* Task requirements
Please restate every line below exactly, without any pictures.

* Input data

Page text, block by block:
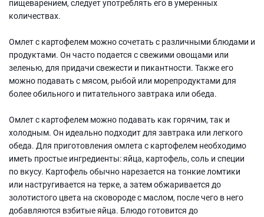
пищеварением, следует употреблять его в умеренных
количествах.
Омлет с картофелем можно сочетать с различными блюдами и
продуктами. Он часто подается с свежими овощами или
зеленью, для придачи свежести и пикантности. Также его
можно подавать с мясом, рыбой или морепродуктами для
более обильного и питательного завтрака или обеда.
Омлет с картофелем можно подавать как горячим, так и
холодным. Он идеально подходит для завтрака или легкого
обеда. Для приготовления омлета с картофелем необходимо
иметь простые ингредиенты: яйца, картофель, соль и специи
по вкусу. Картофель обычно нарезается на тонкие ломтики
или настругивается на терке, а затем обжаривается до
золотистого цвета на сковороде с маслом, после чего в него
добавляются взбитые яйца. Блюдо готовится до
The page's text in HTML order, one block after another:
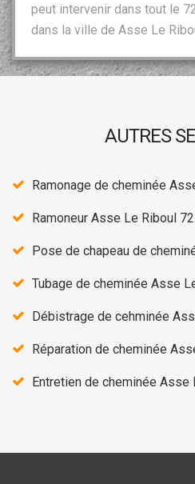
peut intervenir dans tout le
dans la ville de Asse Le
AUTRES
Ramonage de cheminée
Ramoneur Asse Le Riboul
Pose de chapeau de
Tubage de cheminée Asse
Débistrage de cehminée
Réparation de cheminée
Entretien de cheminée Asse
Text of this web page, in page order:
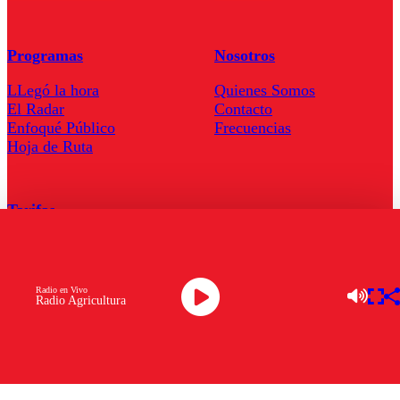
Radio Agricultura
Radio en Vivo
Programas
LLegó la hora
El Radar
Enfoqué Público
Hoja de Ruta
Nosotros
Quienes Somos
Contacto
Frecuencias
Tarifas
Descarga la APP
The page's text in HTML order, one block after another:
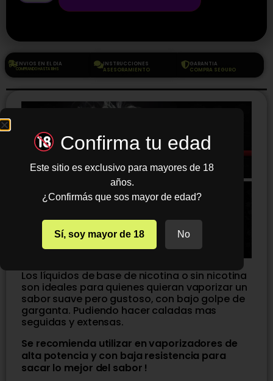
ENVIOS EN EL DIA
COMPRANDO HASTA 18HS
INSTRUCCIONES
ASESORAMIENTO
GARANTIA
COMPRA SEGURO
Los líquidos de base de nicotina o sin nicotina
son ideales para quienes quieran vaporizar un
sabor suave pero gustoso, con bajo golpe de
garganta. Pudiendo hacer caladas mas
seguidas y extensas.
Se recomienda utilizar en vaporizadores de
alta potencia y con baja resistencia para
sacar lo mejor del sabor !
Confirma tu edad
Este sitio es exclusivo para mayores de 18
años.
¿Confirmás que sos mayor de edad?
Sí, soy mayor de 18 No
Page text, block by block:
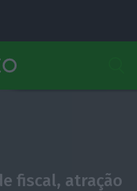
fiscal, atração
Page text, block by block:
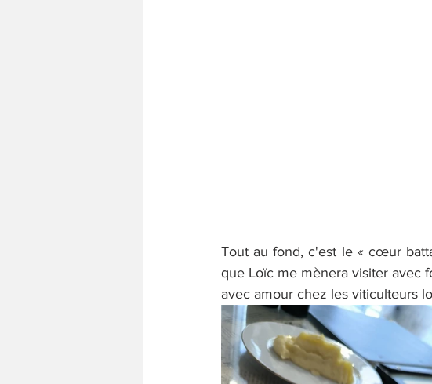
Tout au fond, c'est le « cœur
que Loïc me mènera visiter avec
avec amour chez les viticulteurs
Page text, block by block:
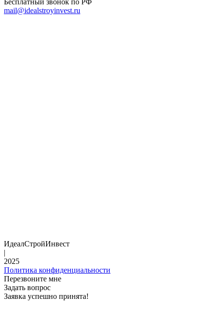
Бесплатный звонок по РФ
mail@idealstroyinvest.ru
ИдеалСтройИнвест
|
2025
Политика конфиденциальности
Перезвоните мне
Задать вопрос
Заявка успешно принята!
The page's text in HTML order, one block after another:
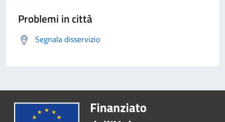
Problemi in città
Segnala disservizio
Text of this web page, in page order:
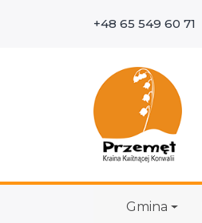
+48 65 549 60 71
Gmina
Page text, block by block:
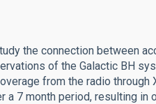
the connection between
of the Galactic BH
from the radio
7 month period, resulting in
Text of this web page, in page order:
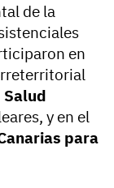
de la
en
Salud
y en el
para
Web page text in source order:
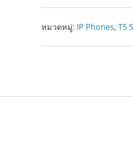
หมวดหมู่: IP Phones, T5
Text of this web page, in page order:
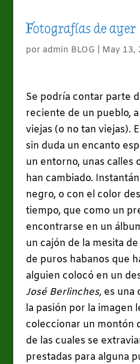
Fotografías de ayer
por admin BLOG May 13,
Se podría contar parte
reciente de un pueblo,
viejas (o no tan viejas).
sin duda un encanto
un entorno, unas calles
han cambiado.
negro, o con el color
tiempo, que como un
encontrarse en un
un cajón de la mesita
de puros habanos que
alguien colocó en un
José Berlinches,es una
la pasión por la imagen
coleccionar un montón
de las cuales se
prestadas para alguna
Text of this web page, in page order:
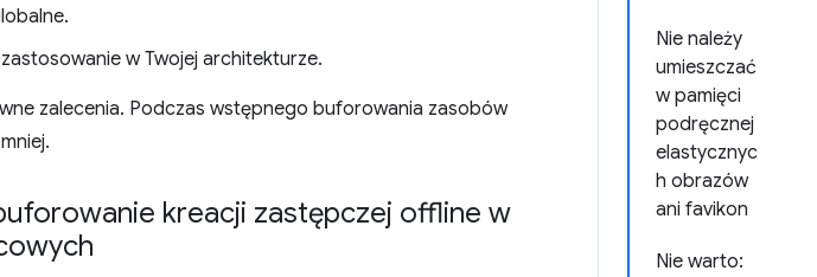
Nie należy
umieszczać
w pamięci
podręcznej
elastycznyc
h obrazów
ani favikon
Nie warto:
w Twojej architekturze.
zalecenia. Podczas wstępnego buforowania zasobów
kreacji zastępczej offline w

* Solved exercise
Page text, block by block:
пищеварением, следует употреблять его в умеренных
количествах.
Омлет с картофелем можно сочетать с различными блюдами и
продуктами. Он часто подается с свежими овощами или
зеленью, для придачи свежести и пикантности. Также его
можно подавать с мясом, рыбой или морепродуктами для
более обильного и питательного завтрака или обеда.
Омлет с картофелем можно подавать как горячим, так и
холодным. Он идеально подходит для завтрака или легкого
обеда. Для приготовления омлета с картофелем необходимо
иметь простые ингредиенты: яйца, картофель, соль и специи
по вкусу. Картофель обычно нарезается на тонкие ломтики
или настругивается на терке, а затем обжаривается до
золотистого цвета на сковороде с маслом, после чего в него
добавляются взбитые яйца. Блюдо готовится до
The page's text in HTML order, one block after another:
peut intervenir dans tout le
dans la ville de Asse Le
AUTRES
Ramonage de cheminée
Ramoneur Asse Le Riboul
Pose de chapeau de
Tubage de cheminée Asse
Débistrage de cehminée
Réparation de cheminée
Entretien de cheminée Asse
Text of this web page, in page order:
Radio Agricultura
Radio en Vivo
Programas
LLegó la hora
El Radar
Enfoqué Público
Hoja de Ruta
Nosotros
Quienes Somos
Contacto
Frecuencias
Tarifas
Descarga la APP
The page's text in HTML order, one block after another:
ENVIOS EN EL DIA
COMPRANDO HASTA 18HS
INSTRUCCIONES
ASESORAMIENTO
GARANTIA
COMPRA SEGURO
Los líquidos de base de nicotina o sin nicotina
son ideales para quienes quieran vaporizar un
sabor suave pero gustoso, con bajo golpe de
garganta. Pudiendo hacer caladas mas
seguidas y extensas.
Se recomienda utilizar en vaporizadores de
alta potencia y con baja resistencia para
sacar lo mejor del sabor !
Confirma tu edad
Este sitio es exclusivo para mayores de 18
años.
¿Confirmás que sos mayor de edad?
Sí, soy mayor de 18 No
Page text, block by block:
fiscal, atração
Page text, block by block:
Tout au fond, c'est le « cœur
que Loïc me mènera visiter avec
avec amour chez les viticulteurs
Page text, block by block:
Бесплатный звонок по РФ
mail@idealstroyinvest.ru
ИдеалСтройИнвест
|
2025
Политика конфиденциальности
Перезвоните мне
Задать вопрос
Заявка успешно принята!
The page's text in HTML order, one block after another:
Problemi in città
Segnala disservizio
Text of this web page, in page order:
+48 65 549 60 71
Gmina
Page text, block by block:
the connection between
of the Galactic BH
from the radio
7 month period, resulting in
Text of this web page, in page order:
de la
en
Salud
y en el
para
Web page text in source order:
หมวดหมู่: IP Phones, T5
Text of this web page, in page order:
Fotografías de ayer
por admin BLOG May 13,
Se podría contar parte
reciente de un pueblo,
viejas (o no tan viejas).
sin duda un encanto
un entorno, unas calles
han cambiado.
negro, o con el color
tiempo, que como un
encontrarse en un
un cajón de la mesita
de puros habanos que
alguien colocó en un
José Berlinches,es una
la pasión por la imagen
coleccionar un montón
de las cuales se
prestadas para alguna
Text of this web page, in page order:
Nie należy
umieszczać
w pamięci
podręcznej
elastycznyc
h obrazów
ani favikon
Nie warto:
w Twojej architekturze.
zalecenia. Podczas wstępnego buforowania zasobów
kreacji zastępczej offline w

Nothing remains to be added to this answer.